THE PROBLEM:
Filter the listing below down to the lines with the word "empty" and copy those.

[STORED DATA — start]

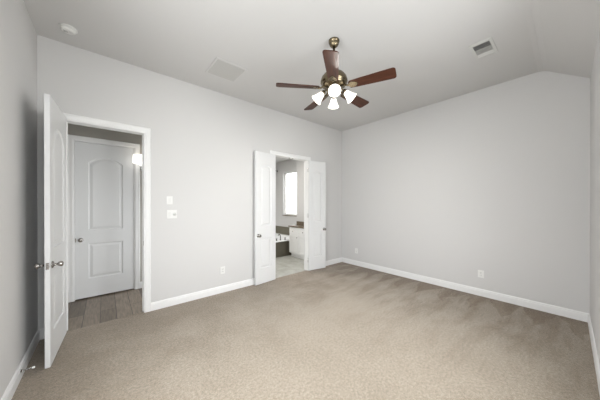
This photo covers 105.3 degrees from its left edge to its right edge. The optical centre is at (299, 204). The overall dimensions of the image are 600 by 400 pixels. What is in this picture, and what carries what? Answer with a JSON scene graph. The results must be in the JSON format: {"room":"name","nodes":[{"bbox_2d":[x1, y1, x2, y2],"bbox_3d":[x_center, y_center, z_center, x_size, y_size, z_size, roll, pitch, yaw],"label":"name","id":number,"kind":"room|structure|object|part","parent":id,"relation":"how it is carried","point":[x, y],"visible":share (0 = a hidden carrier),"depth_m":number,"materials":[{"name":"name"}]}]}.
{"room":"empty bedroom","nodes":[
{"label":"empty bedroom","id":0,"kind":"room"},
{"bbox_2d":[0,0,37,399],"bbox_3d":[-1.619,-0.176,0.951,0.120,3.300,4.139,0,0,-40],"label":"wall","id":1,"kind":"structure","parent":0,"point":[18,35],"depth_m":1.89,"materials":[{"name":"grey paint"}]},
{"bbox_2d":[1,330,39,399],"bbox_3d":[-1.567,1.417,0.999,0.016,0.112,3.899,0,0,-40],"label":"baseboard","id":2,"kind":"structure","parent":1,"relation":"attached to","point":[10,390],"depth_m":1.93,"materials":[{"name":"white wood"}]},
{"bbox_2d":[68,123,141,281],"bbox_3d":[-2.876,0.016,3.987,2.146,2.900,0.120,0,0,-40],"label":"wall","id":3,"kind":"structure","parent":0,"point":[79,130],"depth_m":3.77,"materials":[{"name":"grey paint"}]},
{"bbox_2d":[68,134,139,302],"bbox_3d":[-3.159,0.214,3.733,0.891,2.505,0.138,0,0,-40],"label":"door frame","id":4,"kind":"structure","parent":3,"relation":"attached to","point":[71,138],"depth_m":3.45,"materials":[{"name":"white wood"}]},
{"bbox_3d":[-3.429,0.215,3.425,0.080,2.505,0.019,0,0,-40],"label":"casing","id":5,"kind":"part","parent":4,"relation":"part of","materials":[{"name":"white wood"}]},
{"bbox_3d":[-3.121,-0.998,3.685,0.891,0.080,0.019,0,0,-40],"label":"head casing","id":6,"kind":"part","parent":4,"relation":"part of","materials":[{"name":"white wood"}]},
{"bbox_3d":[-2.812,0.214,3.951,0.080,2.505,0.019,0,0,-40],"label":"casing","id":7,"kind":"part","parent":4,"relation":"part of","materials":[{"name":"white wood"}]},
{"bbox_2d":[75,141,133,299],"bbox_3d":[-3.121,0.249,3.686,0.728,2.403,0.103,0,0,-40],"label":"door","id":8,"kind":"structure","parent":3,"relation":"in","point":[104,174],"depth_m":3.68,"materials":[{"name":"white wood"}]},
{"bbox_2d":[133,154,141,170],"bbox_3d":[-2.707,-0.704,3.894,0.206,0.250,0.223,0,0,21],"label":"wall sconce","id":9,"kind":"object","parent":3,"relation":"attached to","point":[137,158],"visible":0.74,"depth_m":3.80,"materials":[{"name":"silver metal"}]},
{"bbox_3d":[-2.701,-0.759,3.892,0.236,0.140,0.177,0,0,-40],"label":"lamp shade","id":10,"kind":"part","parent":9,"relation":"part of","materials":[{"name":"white glass"}]},
{"bbox_2d":[37,35,341,329],"bbox_3d":[-0.927,-0.184,4.182,5.126,3.300,0.120,0,0,-40],"label":"wall","id":11,"kind":"structure","parent":0,"point":[204,141],"depth_m":3.47,"materials":[{"name":"grey paint"}]},
{"bbox_2d":[40,328,44,339],"bbox_3d":[-2.776,1.414,2.520,0.118,0.112,0.016,0,0,-40],"label":"baseboard","id":12,"kind":"structure","parent":11,"relation":"attached to","point":[42,331],"depth_m":2.49,"materials":[{"name":"white wood"}]},
{"bbox_2d":[34,93,66,368],"bbox_3d":[-2.457,0.240,2.310,0.189,2.437,0.714,0,0,-37],"label":"door","id":13,"kind":"structure","parent":11,"relation":"in","point":[54,265],"depth_m":2.18,"materials":[{"name":"white wood"}]},
{"bbox_3d":[-2.328,0.554,2.050,0.077,0.064,0.064,0,0,-37],"label":"knob","id":14,"kind":"part","parent":13,"relation":"part of","materials":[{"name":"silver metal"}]},
{"bbox_3d":[-2.239,0.554,2.117,0.077,0.064,0.064,0,0,-37],"label":"knob","id":15,"kind":"part","parent":13,"relation":"part of","materials":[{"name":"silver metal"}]},
{"bbox_2d":[62,112,150,330],"bbox_3d":[-2.426,0.216,2.891,0.900,2.505,0.138,0,0,-40],"label":"door frame","id":16,"kind":"structure","parent":11,"relation":"attached to","point":[145,132],"depth_m":3.10,"materials":[{"name":"white wood"}]},
{"bbox_3d":[-2.388,-0.996,2.843,0.900,0.080,0.019,0,0,-40],"label":"head casing","id":17,"kind":"part","parent":16,"relation":"part of","materials":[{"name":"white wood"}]},
{"bbox_3d":[-2.076,0.216,3.112,0.080,2.505,0.019,0,0,-40],"label":"casing","id":18,"kind":"part","parent":16,"relation":"part of","materials":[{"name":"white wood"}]},
{"bbox_2d":[167,196,172,203],"bbox_3d":[-1.873,-0.054,3.289,0.076,0.116,0.013,0,0,-40],"label":"light switch","id":19,"kind":"object","parent":11,"relation":"attached to","point":[169,198],"visible":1,"depth_m":3.29,"materials":[{"name":"white plastic"}]},
{"bbox_2d":[167,210,176,218],"bbox_3d":[-1.847,0.146,3.305,0.128,0.122,0.022,0,0,-40],"label":"light switch","id":20,"kind":"object","parent":11,"relation":"attached to","point":[170,213],"visible":1,"depth_m":3.30,"materials":[{"name":"white plastic"}]},
{"bbox_2d":[151,278,254,310],"bbox_3d":[-1.308,1.411,3.772,1.942,0.112,0.016,0,0,-40],"label":"baseboard","id":21,"kind":"structure","parent":11,"relation":"attached to","point":[168,302],"depth_m":3.55,"materials":[{"name":"white wood"}]},
{"bbox_2d":[220,266,224,273],"bbox_3d":[-1.283,1.099,3.797,0.078,0.118,0.009,0,0,-40],"label":"wall outlet","id":22,"kind":"object","parent":11,"relation":"attached to","point":[222,269],"visible":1,"depth_m":3.79,"materials":[{"name":"white plastic"}]},
{"bbox_2d":[254,151,275,284],"bbox_3d":[-0.620,0.251,4.244,0.112,2.405,0.472,0,0,43],"label":"door","id":23,"kind":"structure","parent":11,"relation":"in","point":[264,163],"depth_m":4.24,"materials":[{"name":"white wood"}]},
{"bbox_2d":[270,150,310,269],"bbox_3d":[-0.206,0.214,4.786,1.054,2.500,0.138,0,0,-40],"label":"door frame","id":24,"kind":"structure","parent":11,"relation":"attached to","point":[305,159],"depth_m":5.06,"materials":[{"name":"white wood"}]},
{"bbox_3d":[-0.167,-0.996,4.737,1.054,0.080,0.019,0,0,-40],"label":"head casing","id":25,"kind":"part","parent":24,"relation":"part of","materials":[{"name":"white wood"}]},
{"bbox_2d":[308,160,325,270],"bbox_3d":[0.396,0.249,5.101,0.467,2.405,0.112,0,0,-32],"label":"door","id":26,"kind":"structure","parent":11,"relation":"in","point":[316,169],"depth_m":5.10,"materials":[{"name":"white wood"}]},
{"bbox_2d":[326,257,341,265],"bbox_3d":[0.644,1.407,5.437,1.080,0.112,0.016,0,0,-40],"label":"baseboard","id":27,"kind":"structure","parent":11,"relation":"attached to","point":[338,260],"depth_m":5.58,"materials":[{"name":"white wood"}]},
{"bbox_2d":[276,157,289,162],"bbox_3d":[-1.204,-1.489,6.157,3.220,0.100,3.250,0,0,-40],"label":"ceiling","id":28,"kind":"structure","parent":0,"point":[278,159],"depth_m":7.41,"materials":[{"name":"grey paint"}]},
{"bbox_2d":[276,159,303,226],"bbox_3d":[-0.123,0.009,7.005,0.480,2.900,3.130,0,0,-40],"label":"wall","id":29,"kind":"structure","parent":0,"point":[283,167],"depth_m":7.53,"materials":[{"name":"grey paint"}]},
{"bbox_2d":[276,226,289,234],"bbox_3d":[-0.439,0.887,7.553,0.012,0.260,1.887,0,0,-40],"label":"tile","id":30,"kind":"structure","parent":29,"relation":"attached to","point":[279,229],"depth_m":7.72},
{"bbox_2d":[282,171,296,216],"bbox_3d":[-0.241,-0.335,7.389,0.140,1.444,0.928,0,0,-40],"label":"window","id":31,"kind":"structure","parent":29,"relation":"in","point":[286,214],"depth_m":7.71,"materials":[{"name":"white plastic"}]},
{"bbox_2d":[11,255,599,399],"bbox_3d":[-0.678,1.516,3.894,5.366,0.100,7.389,0,0,-40],"label":"floor","id":32,"kind":"structure","parent":0,"point":[338,331],"depth_m":2.35,"materials":[{"name":"beige carpet"}]},
{"bbox_2d":[276,233,290,257],"bbox_3d":[-1.107,1.235,7.014,1.699,0.448,1.804,0,0,-40],"label":"bathtub","id":33,"kind":"object","parent":32,"relation":"on","point":[282,246],"visible":0.08,"depth_m":6.42,"materials":[{"name":"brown tile"}]},
{"bbox_2d":[276,233,288,241],"bbox_3d":[-1.107,1.205,7.013,1.699,0.388,1.804,0,0,-40],"label":"tub basin","id":34,"kind":"object","parent":33,"relation":"in","point":[283,236],"depth_m":7.38,"materials":[{"name":"white ceramic"}]},
{"bbox_2d":[289,227,303,259],"bbox_3d":[0.188,1.046,6.011,0.338,0.830,1.190,0,0,-40],"label":"vanity cabinet","id":35,"kind":"object","parent":32,"relation":"on","point":[296,236],"visible":0.48,"depth_m":6.14,"materials":[{"name":"white paint"}]},
{"bbox_3d":[-0.170,0.738,6.226,0.018,0.155,0.373,0,0,-40],"label":"drawer","id":36,"kind":"part","parent":35,"relation":"part of","materials":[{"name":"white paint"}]},
{"bbox_3d":[-0.170,1.086,6.227,0.018,0.490,0.373,0,0,-40],"label":"cabinet door","id":37,"kind":"part","parent":35,"relation":"part of","materials":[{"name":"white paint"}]},
{"bbox_2d":[288,221,303,228],"bbox_3d":[0.186,0.563,6.024,0.322,0.135,1.215,0,0,-40],"label":"countertop","id":38,"kind":"structure","parent":35,"relation":"on","point":[299,224],"depth_m":6.38,"materials":[{"name":"brown stone"}]},
{"bbox_3d":[0.088,1.086,5.925,0.018,0.490,0.373,0,0,-40],"label":"cabinet door","id":39,"kind":"part","parent":35,"relation":"part of","materials":[{"name":"white paint"}]},
{"bbox_2d":[23,0,599,130],"bbox_3d":[0.377,-1.712,2.650,5.366,0.477,4.139,0,0,-40],"label":"ceiling","id":40,"kind":"structure","parent":0,"point":[427,43],"depth_m":2.56,"materials":[{"name":"grey paint"}]},
{"bbox_2d":[58,23,77,34],"bbox_3d":[-2.410,-1.808,2.381,0.142,0.044,0.142,0,0,-40],"label":"smoke detector","id":41,"kind":"object","parent":40,"relation":"attached to","point":[66,28],"visible":1,"depth_m":2.36,"materials":[{"name":"white plastic"}]},
{"bbox_2d":[205,57,246,82],"bbox_3d":[-1.013,-1.827,3.143,0.426,0.010,0.426,0,0,-40],"label":"ceiling vent","id":42,"kind":"object","parent":40,"relation":"in","point":[221,68],"visible":1,"depth_m":3.12,"materials":[{"name":"white metal"}]},
{"bbox_2d":[276,37,396,109],"bbox_3d":[0.406,-1.477,2.590,1.212,0.707,1.254,0,0,-40],"label":"ceiling fan","id":43,"kind":"object","parent":40,"relation":"hanging from","point":[334,80],"visible":1,"depth_m":2.45,"materials":[{"name":"brown wood"}]},
{"bbox_3d":[-0.023,-1.293,2.510,0.478,0.008,0.144,0,13,-7],"label":"blade","id":44,"kind":"part","parent":43,"relation":"part of","materials":[{"name":"brown wood"}]},
{"bbox_3d":[0.209,-1.294,2.927,0.144,0.008,0.478,-14,6,-24],"label":"blade","id":45,"kind":"part","parent":43,"relation":"part of","materials":[{"name":"brown wood"}]},
{"bbox_3d":[0.194,-1.194,2.580,0.131,0.142,0.133,0,0,-40],"label":"lamp shade","id":46,"kind":"part","parent":43,"relation":"part of","materials":[{"name":"white glass"}]},
{"bbox_3d":[0.302,-1.292,2.161,0.144,0.008,0.478,13,3,11],"label":"blade","id":47,"kind":"part","parent":43,"relation":"part of","materials":[{"name":"brown wood"}]},
{"bbox_3d":[0.400,-1.195,2.746,0.133,0.142,0.131,0,0,-40],"label":"lamp shade","id":48,"kind":"part","parent":43,"relation":"part of","materials":[{"name":"white glass"}]},
{"bbox_3d":[0.360,-1.194,2.373,0.133,0.142,0.131,0,0,-40],"label":"lamp shade","id":49,"kind":"part","parent":43,"relation":"part of","materials":[{"name":"white glass"}]},
{"bbox_3d":[0.566,-1.194,2.539,0.131,0.142,0.133,0,0,-40],"label":"lamp shade","id":50,"kind":"part","parent":43,"relation":"part of","materials":[{"name":"white glass"}]},
{"bbox_3d":[0.677,-1.294,2.836,0.478,0.008,0.144,0,-13,-43],"label":"blade","id":51,"kind":"part","parent":43,"relation":"part of","materials":[{"name":"brown wood"}]},
{"bbox_3d":[0.735,-1.293,2.362,0.478,0.008,0.144,0,-13,29],"label":"blade","id":52,"kind":"part","parent":43,"relation":"part of","materials":[{"name":"brown wood"}]},
{"bbox_2d":[469,37,497,59],"bbox_3d":[2.169,-1.824,2.703,0.380,0.013,0.210,0,0,-40],"label":"ceiling vent","id":53,"kind":"object","parent":40,"relation":"in","point":[486,47],"visible":1,"depth_m":2.69,"materials":[{"name":"white metal"}]},
{"bbox_2d":[342,71,589,312],"bbox_3d":[2.373,-0.185,4.356,0.120,3.300,4.139,0,0,-40],"label":"wall","id":54,"kind":"structure","parent":0,"point":[494,180],"depth_m":3.64,"materials":[{"name":"grey paint"}]},
{"bbox_2d":[342,257,589,321],"bbox_3d":[2.321,1.409,4.316,0.016,0.112,3.899,0,0,-40],"label":"baseboard","id":55,"kind":"structure","parent":54,"relation":"attached to","point":[578,315],"depth_m":3.60,"materials":[{"name":"white wood"}]},
{"bbox_2d":[478,270,483,277],"bbox_3d":[2.888,1.117,3.655,0.009,0.118,0.078,0,0,-40],"label":"wall outlet","id":56,"kind":"object","parent":54,"relation":"attached to","point":[480,272],"visible":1,"depth_m":3.65,"materials":[{"name":"white plastic"}]},
{"bbox_2d":[590,27,599,363],"bbox_3d":[1.681,-0.038,1.125,5.126,3.023,0.120,0,0,-40],"label":"wall","id":57,"kind":"structure","parent":0,"point":[595,74],"depth_m":2.27,"materials":[{"name":"grey paint"}]},
{"bbox_2d":[588,314,599,394],"bbox_3d":[1.637,1.417,1.180,5.094,0.112,0.016,0,0,-40],"label":"baseboard","id":58,"kind":"structure","parent":57,"relation":"attached to","point":[593,344],"depth_m":2.14,"materials":[{"name":"white wood"}]}
]}

[STORED DATA — finish]

ANSWER AREA:
{"room":"empty bedroom","nodes":[
{"label":"empty bedroom","id":0,"kind":"room"},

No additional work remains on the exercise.